There are other problems as well. Not a single medical examination has been conducted in this orphanage since 2013. The children are taken to a local hospital by the orphanage authorities only in case of an illness. IndiaSpend got no response from the state’s director of social welfare, Hashmat Ali Yatoo, on why the children were not put through periodic health checks.
The bigger challenge is to offer counselling and therapy to children who lose a parent–or both parents–in violent circumstances. Most of them suffer from psychological issues that need special attention, something that the orphanages run by the government are not equipped to provide.
“Among the orphans of armed conflict, there is classically a different fear which later turns into hate,” Ali wrote in his book. “It needs urgent attention–like group therapies, and community engagement. Sports activities are required in these orphanages to engage and help these children to come out of these fears.”

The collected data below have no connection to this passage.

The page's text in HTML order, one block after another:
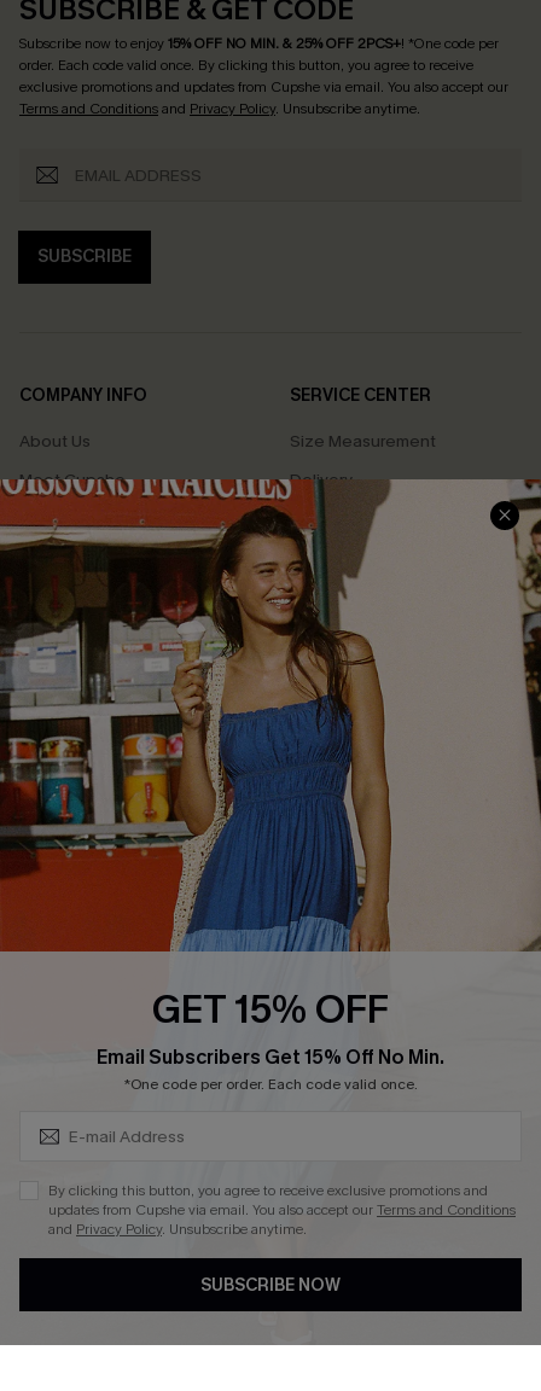
SUBSCRIBE & GET CODE
Subscribe now to enjoy15% OFF NO MIN. & 25% OFF 2PCS+! *One code per
order. Each code valid once. By clicking this button, you agree to receive
exclusive promotions and updates from Cupshe via email. You also accept our
Terms and Conditionsand Privacy Policy. Unsubscribe anytime.
SUBSCRIBE
COMPANY INFO
About Us
Meet Cupshe
Cupshe Cares
Customer Reviews
Terms & Conditions
Privacy Policy
Cupshe Supply Chain
SERVICE CENTER
Size Measurement
Delivery
Returns
Start A Return
Contact Us
Track Your Order
FAQs
QUICK LINKS
Affiliate
Loyalty Program
Ambassador Program
Whatsapp Exclusive Offer
Cupshe Breast Cancer Action
Cupshe E-Gift Crad
DOWNLOAD CUPSHE APP
GET 15% OFF
Email Subscribers Get 15% Off No Min.
*One code per order. Each code valid once.
By clicking this button, you agree to receive exclusive promotions and
updates from Cupshe via email. You also accept ourTerms and Conditions
and Privacy Policy. Unsubscribe anytime.
SUBSCRIBE NOW
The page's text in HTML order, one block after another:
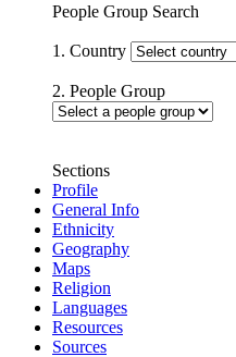
People Group Search
1. Country
2. People Group
Sections
Profile
General Info
Ethnicity
Geography
Maps
Religion
Languages
Resources
Sources
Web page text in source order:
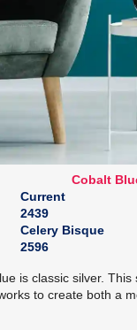
Cobalt
Current
2439
Celery Bisque
2596
is classic silver.
to create both a
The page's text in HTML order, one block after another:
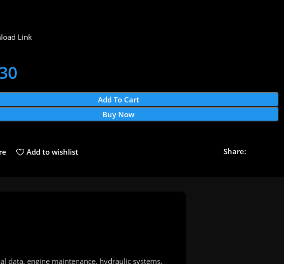
Link
Add To Cart
Buy Now
Add to wishlist Share:
data, engine maintenance, hydraulic systems,

“These kids are suffering from different phobias–fear of darkness is the most common. It comes from the idea that their parents are in a dark place, the grave,” Ali told IndiaSpend.
Children here complain of other fears–of heights, loud noises and so on.
Struggling to cope with studies
Although these children are admitted in different private and government schools, almost all of them need tutoring–even the brightest among them, like Fatima.
Fatima is good at mathematics and science, “but at times she has difficulties”, said Saima, the only person who teaches Fatima after school hours or when she needs help.
“Both of us love science and mathematics,” Fatima said. “But when Saima is unable to help, there is no one else to go to.”
The state’s department of social welfare had deputed two tutors to the orphanage, but they had stopped coming to work since the 2016 uprising in the wake of militant commander Burhan Wani’s killing. “They used to come here from the nearby village and teach these kids art and help them in homework,” said warden Akhter.
Experts now suggest that old-fashioned orphanages be converted to modern boarding schools where the young are offered education, medical care as well as therapy and counselling to help them cope with scars from the past.
As we were winding up at the orphanage, Fatima touched my face. She missed her mother, she said, but there is Saima: “We are all friends, but I am close to Saima and Shabnum.”
(Nabi is a Delhi-based freelance writer. She writes about gender, culture, human rights and development.)